Opponents of Act 1 of 2008 have properly turned to the courts to assure that all citizens are given the equal treatment before the law that the Constitution promises. Act 1, prohibiting unmarried couples from adopting or fostering children, was approved by voters at the general election in November. It is aimed primarily at gay couples. Supporters of Act 1 would rather deny a good home to Arkansas children who need one than to grant equality to people whose sexual preference they disapprove of.

But this is not a decision they're entitled, or qualified, to make. There's no valid scientific evidence that gay couples — or unmarried heterosexuals either — cannot be good parents. Examples abound demonstrating the opposite. Adults and children from such homes are among the plaintiffs in the suit that has been filed in Pulaski Circuit Court.

Decisions on who is suitable to adopt or foster children, and who isn't, should be made by trained, unbiased social workers evaluating each case independently, free of the prejudice that Act 1 would impose.


What they're about

Men who propose to limit women's rights are low creatures to begin with, and even lower when they claim to be acting out of regard for women. The same is true of white people who discriminate against black people and say they're doing it for the good of the black people. And, in the instant case, of corporate bosses who harass workers in the name of worker protection. An honest oppressor owns up to his intentions — “I hurt you to help me. Get used to it.”

Such candor is lacking in the campaign against a bill that would shield employees from hostile employers while trying to form a union. (Money, on the other hand, is something the anti-union campaign has plenty of. Big business sees to that.)
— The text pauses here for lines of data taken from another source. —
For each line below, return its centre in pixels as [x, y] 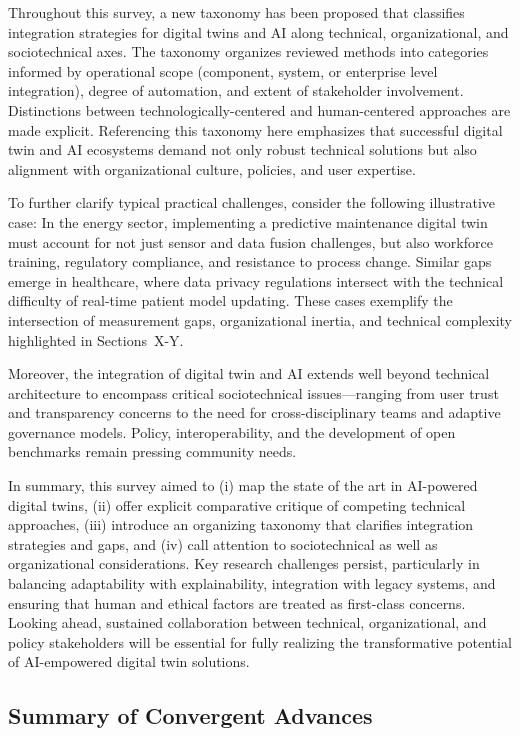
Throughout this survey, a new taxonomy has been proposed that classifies [236, 12]
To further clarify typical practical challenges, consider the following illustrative [252, 202]
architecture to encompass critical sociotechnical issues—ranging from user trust [253, 392]
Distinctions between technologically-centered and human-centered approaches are [259, 109]
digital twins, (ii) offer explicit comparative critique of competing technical [237, 504]
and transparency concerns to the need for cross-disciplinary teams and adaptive [254, 412]
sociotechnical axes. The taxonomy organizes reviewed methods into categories [248, 51]
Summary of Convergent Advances [190, 715]
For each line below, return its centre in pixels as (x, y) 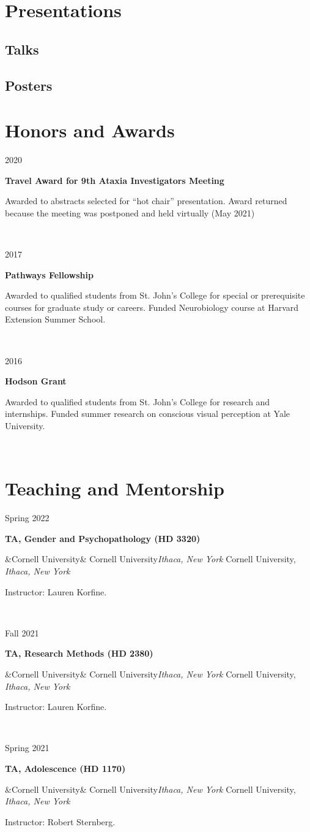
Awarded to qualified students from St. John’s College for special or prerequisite (155, 295)
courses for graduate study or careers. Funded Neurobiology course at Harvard (152, 307)
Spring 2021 (27, 748)
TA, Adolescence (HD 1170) (65, 768)
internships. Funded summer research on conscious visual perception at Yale (148, 414)
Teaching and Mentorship (115, 488)
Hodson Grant (36, 381)
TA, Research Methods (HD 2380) (79, 653)
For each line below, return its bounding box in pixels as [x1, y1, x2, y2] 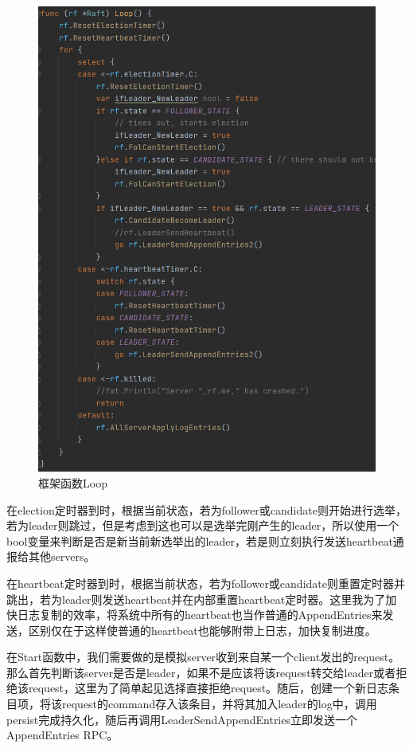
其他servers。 [28, 548, 95, 565]
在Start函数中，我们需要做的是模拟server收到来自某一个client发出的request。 [6, 648, 400, 665]
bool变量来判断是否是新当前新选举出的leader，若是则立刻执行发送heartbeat [6, 532, 393, 549]
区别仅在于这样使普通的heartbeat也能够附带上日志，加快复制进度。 [28, 621, 376, 638]
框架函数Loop [38, 474, 107, 491]
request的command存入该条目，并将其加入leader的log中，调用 [61, 695, 377, 712]
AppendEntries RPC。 [6, 726, 119, 743]
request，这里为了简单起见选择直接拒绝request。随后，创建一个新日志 [28, 679, 389, 696]

Federal law now requires an election on the question of whether workers will join a union. The labor-backed bill before Congress would allow workers to go union by signing a card, making their choice before management has a chance to intimidate them.

Anti-union ads, like a recent one aimed at Sen. Blanche Lincoln, blather about the “secret ballot,” hardly the sponsors' chief concern. They're more desirous of low wages than secret ballots.  Up to now, they've had their way in Arkansas; ours remains an anti-union, low-income state. Lincoln and Sen. Mark Pryor could vote for change.